The notion that tackling investment and infrastructure shortfalls is essential to lifting growth, job creation and productivity is now familiar rhetoric.
It's a point made regularly by the heads of international organisations like the IMF, World Bank and OECD and also often found in G20 communiques. Australia has even seen an 'infrastructure prime minister' come and go.
A recent report by the McKinsey Global Institute, 'Bridging global infrastructure gaps', explains why economic policymakers have needed to make investment such a central issue in recent years. Public investment across the majority of G20 economies, and most advanced economies, declined as a share of GDP following the global financial crisis.
A key takeaway from the report is that the world has an infrastructure funding challenge that governments aren't addressing by themselves. Ambition needs to be lifted to fill infrastructure funding gaps.
To provide a sense of scale, McKinsey estimates the world needs to add the princely sum of $350 billion to the annual $2.5 trillion invested in transportation, power, water and telecom systems if it is to address infrastructure deficits and meet needs by 2030. Even more would be needed if governments are serious about delivering on the UN Sustainable Development Goals.
The good news is that there are a range of suggestions for ramping up funding from the public sector and institutional investors, making better use of funds, and making better use of existing projects.
So policymakers should just get to ploughing more money into projects, right? Not so fast.
As the Grattan Institute's Marion Terrill and Brendan Coates have argued, the conventional wisdom about infrastructure deficits may not be so wise.
One big problem is determining what an 'infrastructure deficit' actually is. McKinsey uses a very rough rule of thumb to underpin its analysis. The report notes the value of infrastructure capital stock in 20 countries between 1992 and 2012 averaged around 70% of GDP. It then assumes that the optimal value of infrastructure capital stock across all countries, including Australia, will be 70% of GDP.
It would be highly unfair to single out McKinsey's methods here.
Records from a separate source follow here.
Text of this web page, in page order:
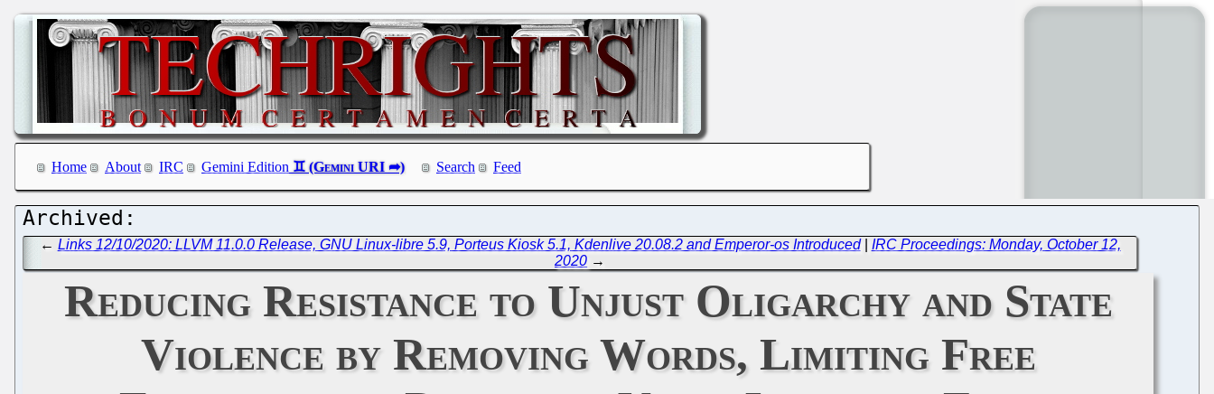
Home About IRC Gemini Edition Search Feed
← Links 12/10/2020: LLVM 11.0.0 Release, GNU Linux-libre 5.9, Porteus Kiosk 5.1, Kdenlive 20.08.2 and Emperor-os Introduced| IRC Proceedings: Monday, October 12,
2020 →
Reducing Resistance to Unjust Oligarchy and State
Violence by Removing Words, Limiting Free

As Terrill and Coates point out, other top-down assessments are plagued by similar problems, and the range of estimates for Australia alone varies by hundreds of billions of dollars. What is more, the alternative, 'bottom-up' approaches (which add up the value of identified projects to reach an aggregate national number) need to make simplifying assumptions too, such as thinking all projects in a given list of potential projects should be funded irrespective of economic or social feasibility.
But the flaws in methods for calculating aggregate infrastructure deficits, combined with IMF and World Bank research in recent years that questions the merits of simply increasing spending on infrastructure, suggests that policymakers shouldn't be driven by headlines about supposed infrastructure deficits. The focus should instead be on prioritising the 'right' investment. Picking the right projects is a tricky beast and raises a complex array of questions. Fundamentally, investment is only economically desirable if the benefits of extra projects outweigh the costs they impose on the community, including all social and environmental costs.
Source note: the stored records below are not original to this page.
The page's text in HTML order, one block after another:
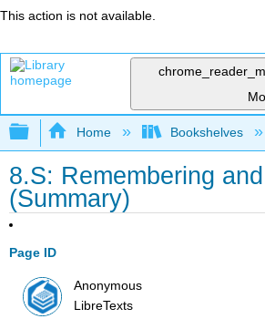
This action is not available.
Expand/collapse global
Home Bookshelves
8.S: Remembering
(Summary)
Page ID
Anonymous
LibreTexts
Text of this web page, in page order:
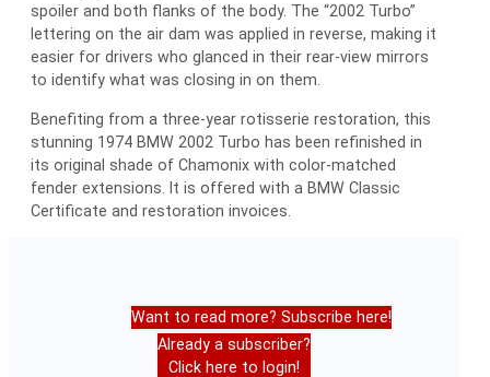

What's more, countries must also work out the best additions to existing infrastructure networks. For example, the Australian Infrastructure Plan acknowledges the majority of infrastructure Australians will use in the next 15 years has already been built, but concludes this infrastructure will require substantial additional funding for maintenance, renewal and upgrade in line with population growth.
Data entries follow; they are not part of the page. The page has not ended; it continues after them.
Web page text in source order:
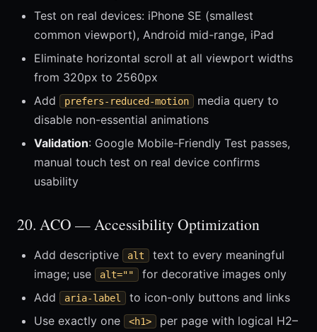
Test on real devices: iPhone SE (smallest
common viewport), Android mid-range, iPad
Eliminate horizontal scroll at all viewport widths
from 320px to 2560px
Add
prefers-reduced-motion
media query to
disable non-essential animations
Validation: Google Mobile-Friendly Test passes,
manual touch test on real device confirms
usability
20. ACO — Accessibility Optimization
Add descriptive alt
text to every meaningful
image; use
alt=""
for decorative images only
Add
aria-label
to icon-only buttons and links
Use exactly one
<h1>
per page with logical H2–
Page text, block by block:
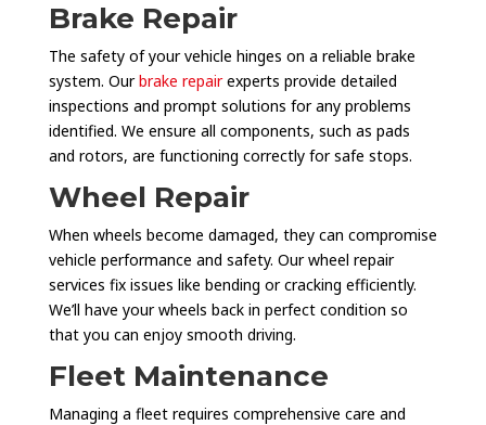
Brake Repair
The safety of your vehicle hinges on a reliable brake
system. Ourbrake repairexperts provide detailed
inspections and prompt solutions for any problems
identified. We ensure all components, such as pads
and rotors, are functioning correctly for safe stops.
Wheel Repair
When wheels become damaged, they can compromise
vehicle performance and safety. Our wheel repair
services fix issues like bending or cracking efficiently.
We’ll have your wheels back in perfect condition so
that you can enjoy smooth driving.
Fleet Maintenance
Managing a fleet requires comprehensive care and

Part of the story then is about improving the quality of the cost-benefit analyses underpinning projects. Oxford's Bent Flyvbjerg and Harvard's Cass Sunstein have found that conventional cost-benefit techniques tend to overestimate benefit-cost ratios by typically between 50% and 200%, depending on the type of project. These errors cost billions.
Other questions need to be asked about whether broader macroeconomic, financial and taxation policies impede projects, as well as of the nature of institutions governing the project selection process.
As Mike Callaghan has argued though, what matters most is that all significant factors influencing a decision are accounted for, fully disclosed and available for public scrutiny.
If governments are looking for new actions on investment, they should consider a commitment to make the selection of infrastructure projects fully transparent. As the McKinsey report points out, there are also significant gains to be made by making a public priority of maintaining existing infrastructure. Perhaps it is also time to revist an old policy chestnut of improving price signals, such as through road user charging.